Impressed, Arnold and I then dried and lubricated the gun, then proceeded to obtain one last substance to dunk the pistol in. Fresh cow manure. At the dinner where the initial test had been conceived, I had inadvertently muttered that once the seawater test was complete, I would have done everything to the gun but dunk it in doo-doo. This got a bit of a laugh in that the old phrase of "shooting the ...well, you know...immediately came to mind. Still, the idea wasn't so far fetched as you might think. Cow manure, for example, is a multi-media substance containing partly digested grass and other vegetable matter, stomach acid and who knows what else. Moreover, it tends to be glutinous, stringy and otherwise highly obnoxious in every way. After laughing about it for a while, I realized that such a substance would in fact make a good test medium. Previously, I had only subjected the pistol to single-media substances like dirt, dust, ice, snow, et al and if it functioned after being soaked inside and out in fresh cow dung, it would have indeed proved its worth.
So, we obtained the "agricultural substance" fresh from its usual source (!), placed it in a plastic bag and off to the range we went. Upon arriving there, I placed a high-cap magazine loaded with 124-grain Federal Hydra-Shok JHPs into the gun, cycled the slide to load it and dropped it unceremoniously into the bag.
It was then that an amusing revelation fell upon us. After retrieving the manure-soaked Glock from the bag, I realized that I needed to be the one to take pictures, so that left Arnold to be the shooter! Still, his smile remained in place as he gingerly assumed a Weaver Stance, pointed the piece at the target and pressed the trigger.
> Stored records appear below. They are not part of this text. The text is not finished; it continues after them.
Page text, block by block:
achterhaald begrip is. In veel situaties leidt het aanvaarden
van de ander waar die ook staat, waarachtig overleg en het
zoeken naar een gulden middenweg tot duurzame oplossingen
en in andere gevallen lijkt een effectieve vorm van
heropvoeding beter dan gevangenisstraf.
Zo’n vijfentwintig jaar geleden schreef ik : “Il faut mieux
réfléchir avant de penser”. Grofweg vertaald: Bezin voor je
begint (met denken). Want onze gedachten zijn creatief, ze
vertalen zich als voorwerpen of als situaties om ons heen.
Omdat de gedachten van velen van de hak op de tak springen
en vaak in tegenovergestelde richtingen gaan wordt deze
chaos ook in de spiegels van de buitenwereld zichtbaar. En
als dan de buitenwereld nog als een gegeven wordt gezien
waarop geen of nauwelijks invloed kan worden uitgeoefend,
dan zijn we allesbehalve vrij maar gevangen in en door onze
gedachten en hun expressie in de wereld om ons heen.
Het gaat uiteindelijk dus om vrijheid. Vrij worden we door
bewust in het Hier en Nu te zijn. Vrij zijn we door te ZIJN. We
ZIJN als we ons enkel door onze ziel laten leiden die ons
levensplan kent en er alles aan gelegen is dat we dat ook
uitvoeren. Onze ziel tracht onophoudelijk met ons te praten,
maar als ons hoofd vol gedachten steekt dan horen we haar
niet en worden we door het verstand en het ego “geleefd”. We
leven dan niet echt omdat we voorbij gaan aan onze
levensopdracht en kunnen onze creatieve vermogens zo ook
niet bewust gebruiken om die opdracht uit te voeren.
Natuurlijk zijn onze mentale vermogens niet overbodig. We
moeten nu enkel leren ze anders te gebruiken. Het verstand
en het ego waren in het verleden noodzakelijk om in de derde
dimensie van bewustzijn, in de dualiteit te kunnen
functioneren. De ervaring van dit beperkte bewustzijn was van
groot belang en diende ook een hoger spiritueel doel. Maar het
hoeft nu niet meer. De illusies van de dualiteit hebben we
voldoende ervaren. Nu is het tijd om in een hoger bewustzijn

Now that's a guy with a great disposition if there ever was one! BOOM! The pistol fired, the slide reciprocated, reloading it. Then, BOOM!, BOOM!, BOOM! and so on until the magazine was empty and the slide locked open. In the target 7 meters distant were 17 center hits. I handed Arnold another full loaded high-cap magazine, then another and another until a half-dozen were expended, but the pistol continued to function without mishap. When it was over, Arnold's face, arms and shirt were spattered and his smile had vanished (mine would, too--with all that, er, stuff flying around, who wants to keep his mouth open?).
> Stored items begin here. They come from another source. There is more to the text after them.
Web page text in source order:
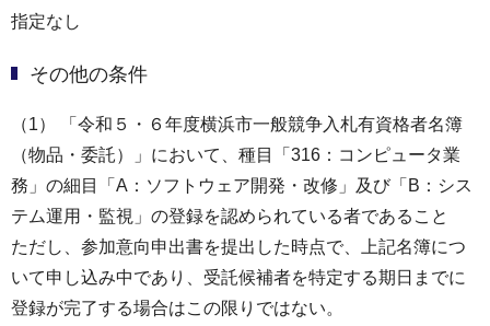
指定なし
その他の条件
（1） 「令和５・６年度横浜市一般競争入札有資格者名簿
（物品・委託）」において、種目「316：コンピュータ業
務」の細目「A：ソフトウェア開発・改修」及び「B：シス
テム運用・監視」の登録を認められている者であること
ただし、参加意向申出書を提出した時点で、上記名簿につ
いて申し込み中であり、受託候補者を特定する期日までに
登録が完了する場合はこの限りではない。

"Got it...all of it!" I said happily, and handed him a one-gallon container or water, some soap and a clean shirt, which he accepted with alacrity, and the test was over. The Glock had gone the whole route and passed with flying colors.
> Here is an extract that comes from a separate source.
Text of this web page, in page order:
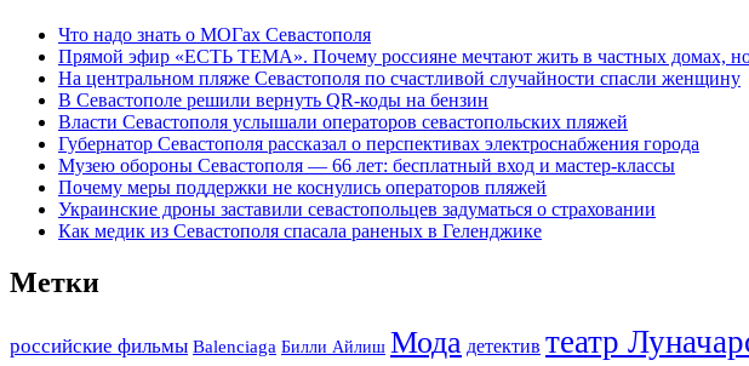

Frankly, I don't know what else to subject it to without losing focus on being realistic. I guess I could freeze it into a solid block of ice and then try to fire it but I know darned well it will malfunction and who cares, right? Or perhaps I could run over it with a car to see if it would break, but then what would that prove? Besides, a friend of mine just inadvertently did that and the pistol, also a Glock 17 , didn't break!